Франсуа неузнаваемо постарел: когда с баррикады принесли раненого Ксавье, он впервые почувствовал, что у него есть сердце, что сердце это — старое, что оно болит, да так, что становится нечем дышать. Рана Ксавье оказалась не опасной, но Франсуа как будто даже не почувствовал облегчения, потому что узнал об этом от врача одновременно с сообщением о смерти Мишеля. Мальчика Франсуа любил не меньше, чем собственного сына. Где уж тут было думать о Катрин? А с Катрин творилось неладное. Это было видно каждому, не только её отцу.
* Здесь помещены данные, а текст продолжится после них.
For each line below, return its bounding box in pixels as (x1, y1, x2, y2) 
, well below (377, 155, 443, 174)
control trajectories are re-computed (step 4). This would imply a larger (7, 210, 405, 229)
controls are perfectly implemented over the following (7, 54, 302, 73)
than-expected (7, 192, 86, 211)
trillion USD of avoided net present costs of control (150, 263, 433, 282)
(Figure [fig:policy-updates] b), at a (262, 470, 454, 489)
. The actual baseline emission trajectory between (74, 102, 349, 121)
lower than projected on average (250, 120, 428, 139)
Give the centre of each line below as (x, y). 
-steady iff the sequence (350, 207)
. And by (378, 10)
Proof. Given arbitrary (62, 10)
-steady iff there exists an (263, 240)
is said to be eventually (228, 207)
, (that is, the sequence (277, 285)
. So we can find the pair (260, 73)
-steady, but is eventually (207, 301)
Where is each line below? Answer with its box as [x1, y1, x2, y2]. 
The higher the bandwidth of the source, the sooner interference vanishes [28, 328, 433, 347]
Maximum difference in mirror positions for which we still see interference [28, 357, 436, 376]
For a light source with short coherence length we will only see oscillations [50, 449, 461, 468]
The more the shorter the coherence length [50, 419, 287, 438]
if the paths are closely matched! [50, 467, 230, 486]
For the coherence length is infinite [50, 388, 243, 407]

— Я давно собирался тебе сказать, зря ты не вмешиваешься в это дело, — сказал настойчиво Клеран. — Катрин ведь ещё ребёнок. Не верю я, чтобы из твоей семьи — Франсуа Гийу — могла выйти монахиня… А что говорит Ксавье?
— А что он может сказать? Без женской ласки и внимания нам не справиться с Катрин, тут ничего не поделаешь! Была бы жива моя голубка Леони…
— А Бабетта? Люсиль?
— Ты сам знаешь, как неутешно их горе. И всё же Люсиль решила заниматься с Катрин каждый день. Люсиль ведь ушла от этой своей знатной дамы, тьфу ты, забыл её фамилию. И поэтому у неё есть свободное время. А самое диковинное, что Катрин согласилась и ходит к ней на уроки… А ведь до сих пор она не решалась переступить порог квартиры Менье.
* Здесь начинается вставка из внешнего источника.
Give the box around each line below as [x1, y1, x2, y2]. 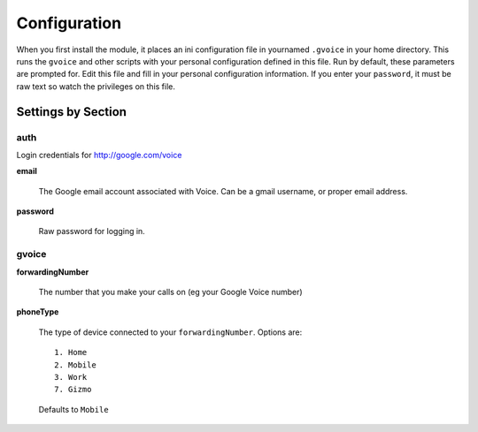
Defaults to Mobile [38, 404, 110, 414]
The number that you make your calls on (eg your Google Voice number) [38, 286, 303, 297]
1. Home [54, 347, 88, 358]
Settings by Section [16, 104, 127, 119]
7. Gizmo [54, 384, 92, 395]
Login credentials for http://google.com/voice [16, 149, 182, 160]
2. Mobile [54, 360, 96, 370]
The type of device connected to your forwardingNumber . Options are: [38, 327, 303, 337]
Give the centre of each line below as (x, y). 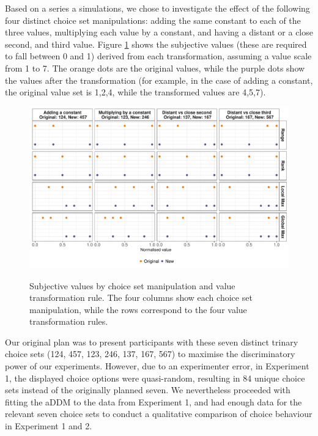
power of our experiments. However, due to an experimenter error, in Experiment (157, 366)
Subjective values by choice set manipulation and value (132, 285)
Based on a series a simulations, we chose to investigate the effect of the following (157, 8)
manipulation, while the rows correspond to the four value (138, 309)
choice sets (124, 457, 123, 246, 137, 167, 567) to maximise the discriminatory (150, 354)
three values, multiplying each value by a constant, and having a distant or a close (159, 32)
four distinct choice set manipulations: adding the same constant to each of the (153, 20)
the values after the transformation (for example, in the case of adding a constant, (159, 80)
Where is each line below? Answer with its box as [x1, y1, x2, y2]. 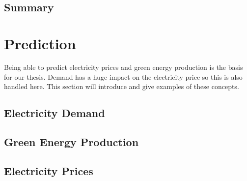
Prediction [4, 33, 76, 53]
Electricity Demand [4, 105, 105, 121]
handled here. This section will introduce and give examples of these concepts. [4, 81, 239, 91]
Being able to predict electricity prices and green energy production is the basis [4, 61, 243, 72]
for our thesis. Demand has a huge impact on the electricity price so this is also [4, 71, 243, 82]
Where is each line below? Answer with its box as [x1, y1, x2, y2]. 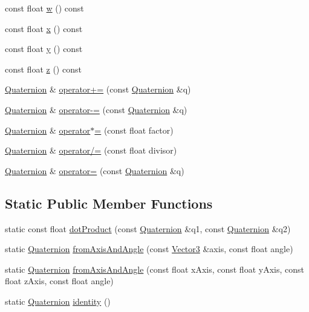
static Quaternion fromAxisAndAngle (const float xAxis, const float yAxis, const [5, 262, 304, 275]
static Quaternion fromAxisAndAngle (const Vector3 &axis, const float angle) [5, 242, 293, 255]
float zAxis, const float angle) [5, 275, 114, 287]
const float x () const [5, 22, 83, 34]
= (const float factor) [94, 123, 174, 136]
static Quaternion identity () [5, 294, 111, 307]
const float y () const [5, 42, 83, 55]
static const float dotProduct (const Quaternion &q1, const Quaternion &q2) [5, 222, 291, 235]
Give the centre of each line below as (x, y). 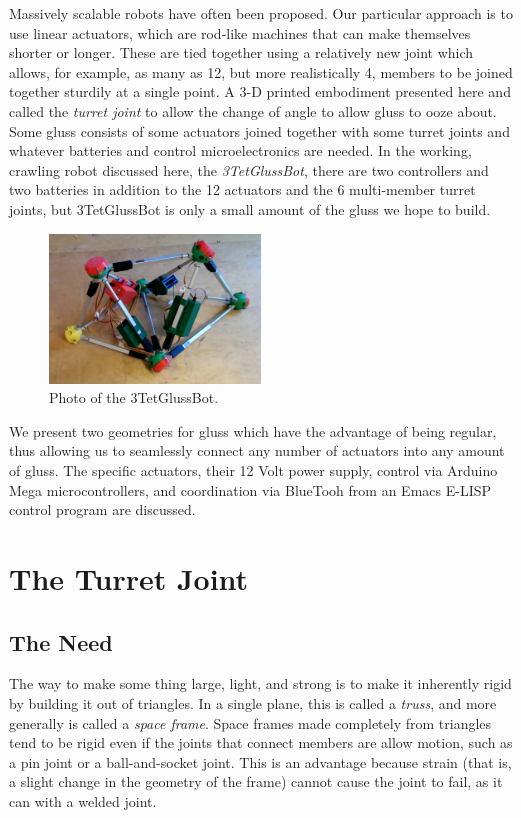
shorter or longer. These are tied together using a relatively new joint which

— Вот это дело! А то смотрю я, как-то всё нескладно получается. И Ксавье наш стал не тот, — продолжал Клеран.
— Да, он никак не примирится с тем, что произошло, — подхватил Франсуа. — Говорит, сколько крови пролило, а многого ли мы добились… Что тут скажешь! Когда дети были маленькими, я знал с ними горя меньше, чем теперь, когда они выросли. Вот окончил Ксавье свою школу, а работы настоящей нет… Тётка-то ведь завещала Ксавье получать от неё помощь до тех пор, пока он учится. Я и не огорчался бы, проживём как-нибудь. Ксавье подрабатывает чертежами. Но разве это для него работа? Зря, выходит, он учился. И то правда, ведь без малого полгода он пролежал. Сперва рана, а тут ещё воспаление лёгких… А Катрин у нас, конечно, недоучка. У Ксавье никогда не было, да и сейчас нет времени её учить. Может, уроки Люсиль охладят немного её пыл к молитвам. Я ведь тоже не хочу, чтобы дочь одного из Гийу стала монахиней… Не было у нас этого в роду. До сих пор мороз по коже подирает, как вспомню… Жаркие июльские дни… Они и впрямь были жаркие. Мишель убит, Ксавье лежит без сознания. А эта… не плачет, а молится, да так, что, того и гляди, пол протрёт коленками…
— Да, нескладно всё получилось. И как это монахиням удалось поймать Катрин в свои сети?
— Так всё и началось. Как узнала Катрин о гибели Мишеля, она сорвала с шеи образок мадонны и со всей силой зашвырнула его вон в тот угол… Я подумал: теперь она наконец поумнела, не будет больше без конца призывать божью матерь и советоваться с ней обо всех делах… Не тут-то было! Ночью, мы не спали, раненый Ксавье стонал во сне, Катрин плакала навзрыд, так что её кровать вся сотрясалась… А потом, слышу, рыдания как будто затихли. Я подумал, что она забылась сном. Какое там! Вдруг шорох… Гляжу, бог ты мой, Катрин в ночной рубашке вылезла из кровати и ползёт на коленях сюда. Я хотел было её окликнуть да вовремя спохватился. И что же, вползла она в нашу комнату и, стоя на коленях, стала в темноте искать образок… Нашла, схватила, обтёрла и опять повесила на шею. И с той поры стала молиться ещё усерднее. Уж как об этом дознались монахини — не знаю, но, в общем, поймали её в свои сети. Хорошо ещё, что, зная её любовь ко всем страждущим, они взяли её помогать им в госпитале. И, подумать только, такая пичужка, а не боится ни заразных больных, ни страшных язв и ран. Монахини говорят, они такой не видывали, а девочка наша только смотрит в упор горящими глазами и знай твердит одно: «Меня Мишель научил терпению к больным!»